#### Task instructions
In the records below, find the line that contains "Utzon Center i Aalborg [115, 69]" and the line that contains "seu nome é a". Set down exactly those lines and every line between them, and nothing more.

#### Data to process
━━━━

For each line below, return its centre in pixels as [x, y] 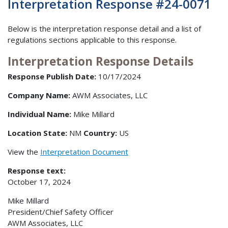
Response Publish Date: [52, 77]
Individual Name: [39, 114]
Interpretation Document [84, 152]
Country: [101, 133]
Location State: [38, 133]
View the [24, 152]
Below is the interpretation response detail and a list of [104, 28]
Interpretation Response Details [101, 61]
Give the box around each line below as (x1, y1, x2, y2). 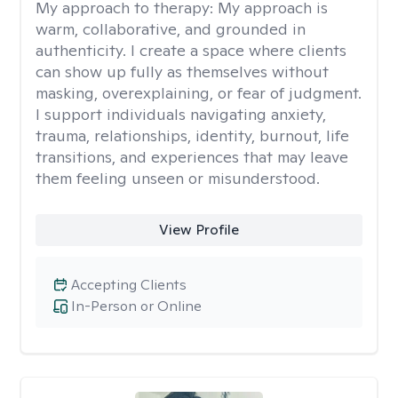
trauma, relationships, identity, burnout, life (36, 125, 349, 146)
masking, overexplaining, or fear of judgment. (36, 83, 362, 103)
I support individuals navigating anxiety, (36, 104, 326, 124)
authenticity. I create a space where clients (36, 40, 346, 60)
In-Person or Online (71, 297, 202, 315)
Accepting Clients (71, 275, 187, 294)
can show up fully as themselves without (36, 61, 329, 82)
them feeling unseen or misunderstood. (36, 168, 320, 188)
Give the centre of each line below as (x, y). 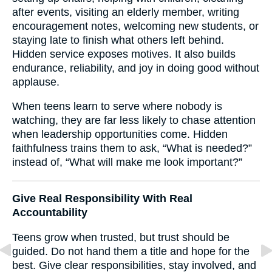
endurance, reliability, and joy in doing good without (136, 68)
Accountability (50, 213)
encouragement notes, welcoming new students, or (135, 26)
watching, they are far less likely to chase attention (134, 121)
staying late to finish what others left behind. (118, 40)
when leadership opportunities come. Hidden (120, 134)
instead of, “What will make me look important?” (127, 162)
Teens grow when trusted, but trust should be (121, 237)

━━━━

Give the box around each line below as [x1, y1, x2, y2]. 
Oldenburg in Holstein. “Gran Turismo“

━━━━

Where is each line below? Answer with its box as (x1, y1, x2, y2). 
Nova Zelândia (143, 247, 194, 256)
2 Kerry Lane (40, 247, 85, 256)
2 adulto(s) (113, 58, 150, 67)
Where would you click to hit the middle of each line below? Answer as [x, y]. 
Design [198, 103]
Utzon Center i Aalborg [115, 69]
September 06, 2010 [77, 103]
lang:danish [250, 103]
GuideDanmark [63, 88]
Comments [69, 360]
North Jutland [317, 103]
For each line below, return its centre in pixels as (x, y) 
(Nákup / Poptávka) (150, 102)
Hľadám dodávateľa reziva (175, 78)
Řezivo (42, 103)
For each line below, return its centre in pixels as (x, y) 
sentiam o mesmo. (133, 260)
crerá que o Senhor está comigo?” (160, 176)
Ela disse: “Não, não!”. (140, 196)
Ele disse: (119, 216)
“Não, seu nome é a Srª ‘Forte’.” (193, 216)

━━━━

#### Answer to this exercise
Utzon Center i Aalborg [115, 69]
September 06, 2010 [77, 103]
lang:danish [250, 103]
GuideDanmark [63, 88]
Comments [69, 360]
North Jutland [317, 103]
For each line below, return its centre in pixels as (x, y) 
(Nákup / Poptávka) (150, 102)
Hľadám dodávateľa reziva (175, 78)
Řezivo (42, 103)
For each line below, return its centre in pixels as (x, y) 
sentiam o mesmo. (133, 260)
crerá que o Senhor está comigo?” (160, 176)
Ela disse: “Não, não!”. (140, 196)
Ele disse: (119, 216)
“Não, seu nome é a Srª ‘Forte’.” (193, 216)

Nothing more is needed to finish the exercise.